Print exactly, and only, the lines from the one containing "Page text, block" through the last line of the records below, both included; leave out the pictures.

══════

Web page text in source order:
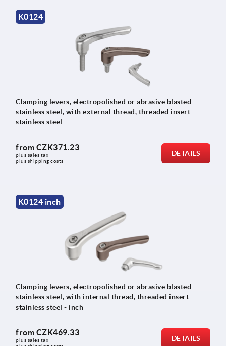
K0124
Clamping levers, electropolished or abrasive blasted
stainless steel, with external thread, threaded insert
stainless steel
from CZK371.23
plus sales tax
plus shipping costs
DETAILS
K0124 inch
Clamping levers, electropolished or abrasive blasted
stainless steel, with internal thread, threaded insert
stainless steel - inch
from CZK469.33
plus sales tax
DETAILS
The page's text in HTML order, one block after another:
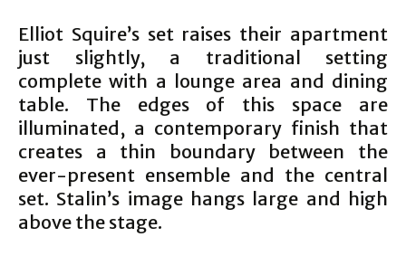
Elliot Squire’s set raises their apartment
just slightly, a traditional setting
complete with a lounge area and dining
table. The edges of this space are
illuminated, a contemporary finish that
creates a thin boundary between the
ever-present ensemble and the central
set. Stalin’s image hangs large and high
above the stage.
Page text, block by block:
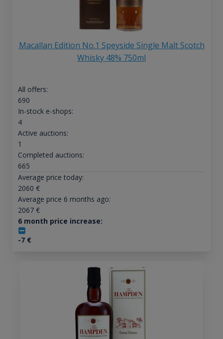
Macallan Edition No.1 Speyside Single Malt Scotch
Whisky 48% 750ml
All offers:
690
In-stock e-shops:
4
Active auctions:
1
Completed auctions:
665
Average price today:
2060 €
Average price 6 months ago:
2067€
6 month price increase:
-7€
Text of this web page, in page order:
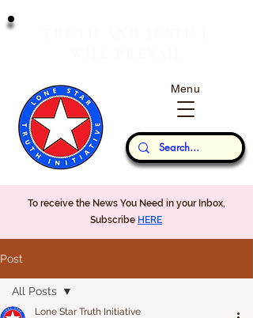
Our Thoughts...
Menu
To receive the News You Need in your Inbox,
Subscribe HERE
Post
All Posts
Lone Star Truth Initiative
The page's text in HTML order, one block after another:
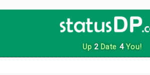
Up 2Date 4You!
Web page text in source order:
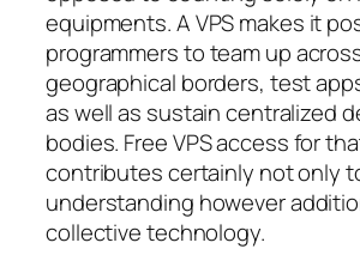
equipments. A VPS makes it
programmers to team up
geographical borders, test
as well as sustain centralized
bodies. Free VPS access for
contributes certainly not only
understanding however
collective technology.

══════

**RESULT**:
Page text, block by block:
Macallan Edition No.1 Speyside Single Malt Scotch
Whisky 48% 750ml
All offers:
690
In-stock e-shops:
4
Active auctions:
1
Completed auctions:
665
Average price today:
2060 €
Average price 6 months ago:
2067€
6 month price increase:
-7€
Text of this web page, in page order:
Our Thoughts...
Menu
To receive the News You Need in your Inbox,
Subscribe HERE
Post
All Posts
Lone Star Truth Initiative
The page's text in HTML order, one block after another:
Up 2Date 4You!
Web page text in source order:
equipments. A VPS makes it
programmers to team up
geographical borders, test
as well as sustain centralized
bodies. Free VPS access for
contributes certainly not only
understanding however
collective technology.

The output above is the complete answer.